TASK: Write out the material below again, line for line, without any images.

------

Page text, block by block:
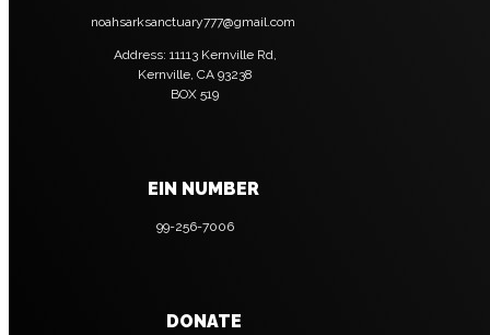
noahsarksanctuary777@gmail.com
Address: 11113 Kernville Rd,
Kernville, CA 93238
BOX 519
EIN NUMBER
99-256-7006
DONATE
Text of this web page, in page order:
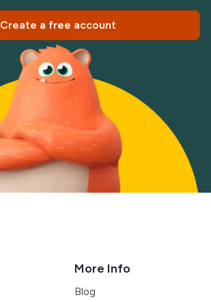
Create a free account
More Info
Blog
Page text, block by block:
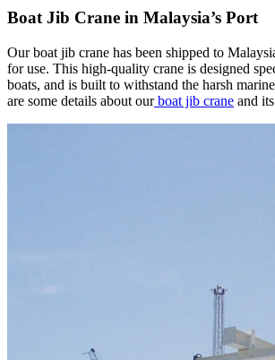
Boat Jib Crane in Malaysia’s Port
Our boat jib crane has been shipped to
for use. This high-quality crane is designed
boats, and is built to withstand the harsh
are some details about ourboat jib crane and
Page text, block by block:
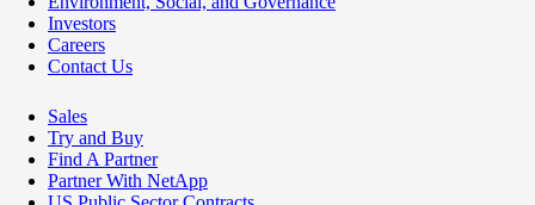
Investors
Careers
Contact Us
Sales
Try and Buy
Find A Partner
Partner With NetApp
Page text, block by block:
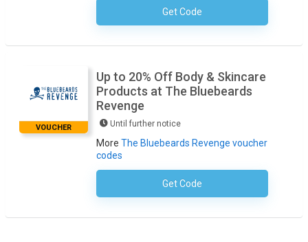
Get CodeNo Code Required
VOUCHER
Up to 20% Off Body & Skincare
Products at The Bluebeards
Revenge
Until further notice
More The Bluebeards Revenge voucher
codes
Get CodeNo Code Necessary
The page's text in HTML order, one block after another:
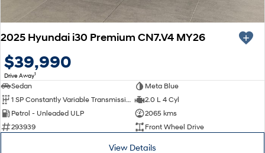
2025 Hyundai i30 Premium CN7.V4 MY26
$39,990
Drive Away1
Sedan
Meta Blue
1 SP Constantly Variable Transmission
2.0 L 4 Cyl
Petrol - Unleaded ULP
2065 kms
293939
Front Wheel Drive
View Details
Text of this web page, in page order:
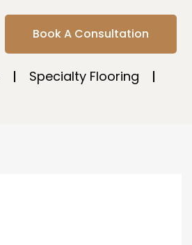
Book A Consultation
Specialty Flooring
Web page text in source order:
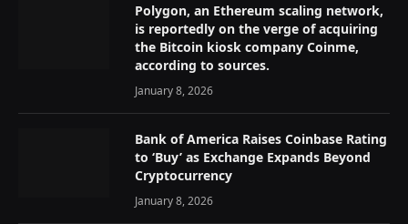
Polygon, an Ethereum scaling network,
is reportedly on the verge of acquiring
the Bitcoin kiosk company Coinme,
according to sources.
January 8, 2026
Bank of America Raises Coinbase Rating
to ‘Buy’ as Exchange Expands Beyond
Cryptocurrency
January 8, 2026
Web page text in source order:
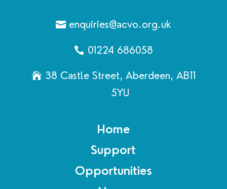
enquiries@acvo.org.uk
01224 686058
38 Castle Street, Aberdeen, AB11
5YU
Home
Support
Opportunities
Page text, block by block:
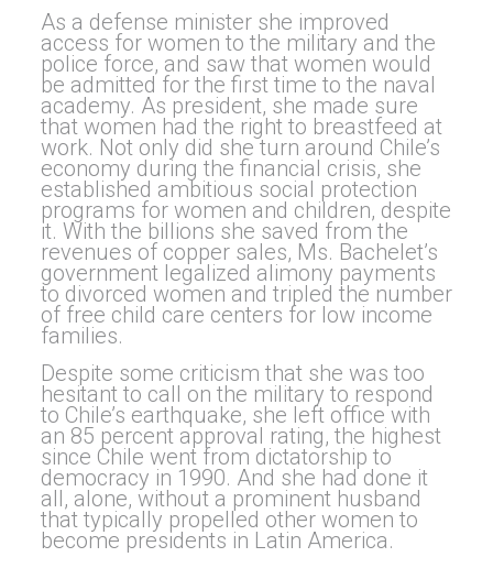
As a defense minister she improved
access for women to the military and the
police force, and saw that women would
be admitted for the first time to the naval
academy. As president, she made sure
that women had the right to breastfeed at
work. Not only did she turn around Chile’s
economy during the financial crisis, she
established ambitious social protection
programs for women and children, despite
it. With the billions she saved from the
revenues of copper sales, Ms. Bachelet’s
government legalized alimony payments
to divorced women and tripled the number
of free child care centers for low income
families.
Despite some criticism that she was too
hesitant to call on the military to respond
to Chile’s earthquake, she left office with
an 85 percent approval rating, the highest
since Chile went from dictatorship to
democracy in 1990. And she had done it
all, alone, without a prominent husband
that typically propelled other women to
become presidents in Latin America.
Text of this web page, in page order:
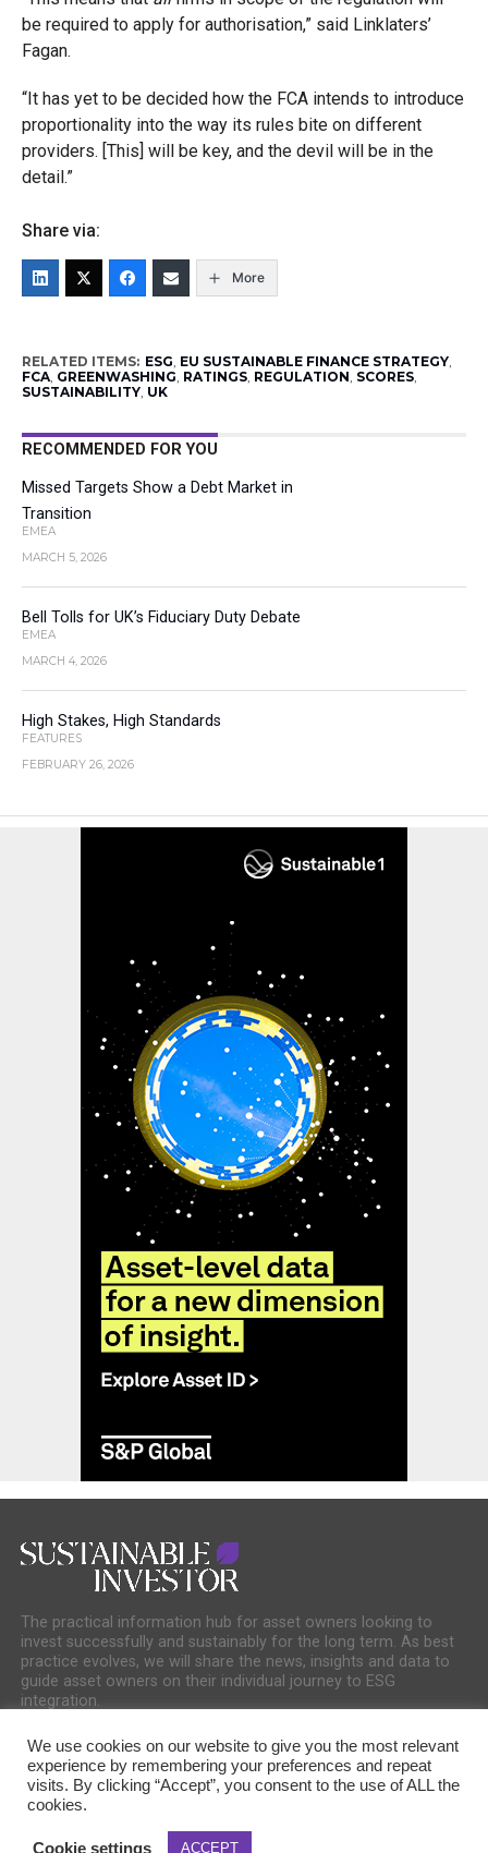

------

EXERCISE OUTPUT:
Page text, block by block:
noahsarksanctuary777@gmail.com
Address: 11113 Kernville Rd,
Kernville, CA 93238
BOX 519
EIN NUMBER
99-256-7006
DONATE
Text of this web page, in page order:
Create a free account
More Info
Blog
Page text, block by block:
Boat Jib Crane in Malaysia’s Port
Our boat jib crane has been shipped to
for use. This high-quality crane is designed
boats, and is built to withstand the harsh
are some details about ourboat jib crane and
Page text, block by block:
Investors
Careers
Contact Us
Sales
Try and Buy
Find A Partner
Partner With NetApp
Page text, block by block:
Get CodeNo Code Required
VOUCHER
Up to 20% Off Body & Skincare
Products at The Bluebeards
Revenge
Until further notice
More The Bluebeards Revenge voucher
codes
Get CodeNo Code Necessary
The page's text in HTML order, one block after another:
2025 Hyundai i30 Premium CN7.V4 MY26
$39,990
Drive Away1
Sedan
Meta Blue
1 SP Constantly Variable Transmission
2.0 L 4 Cyl
Petrol - Unleaded ULP
2065 kms
293939
Front Wheel Drive
View Details
Text of this web page, in page order:
Book A Consultation
Specialty Flooring
Web page text in source order:
Polygon, an Ethereum scaling network,
is reportedly on the verge of acquiring
the Bitcoin kiosk company Coinme,
according to sources.
January 8, 2026
Bank of America Raises Coinbase Rating
to ‘Buy’ as Exchange Expands Beyond
Cryptocurrency
January 8, 2026
Web page text in source order:
enquiries@acvo.org.uk
01224 686058
38 Castle Street, Aberdeen, AB11
5YU
Home
Support
Opportunities
Page text, block by block:
As a defense minister she improved
access for women to the military and the
police force, and saw that women would
be admitted for the first time to the naval
academy. As president, she made sure
that women had the right to breastfeed at
work. Not only did she turn around Chile’s
economy during the financial crisis, she
established ambitious social protection
programs for women and children, despite
it. With the billions she saved from the
revenues of copper sales, Ms. Bachelet’s
government legalized alimony payments
to divorced women and tripled the number
of free child care centers for low income
families.
Despite some criticism that she was too
hesitant to call on the military to respond
to Chile’s earthquake, she left office with
an 85 percent approval rating, the highest
since Chile went from dictatorship to
democracy in 1990. And she had done it
all, alone, without a prominent husband
that typically propelled other women to
become presidents in Latin America.
Text of this web page, in page order:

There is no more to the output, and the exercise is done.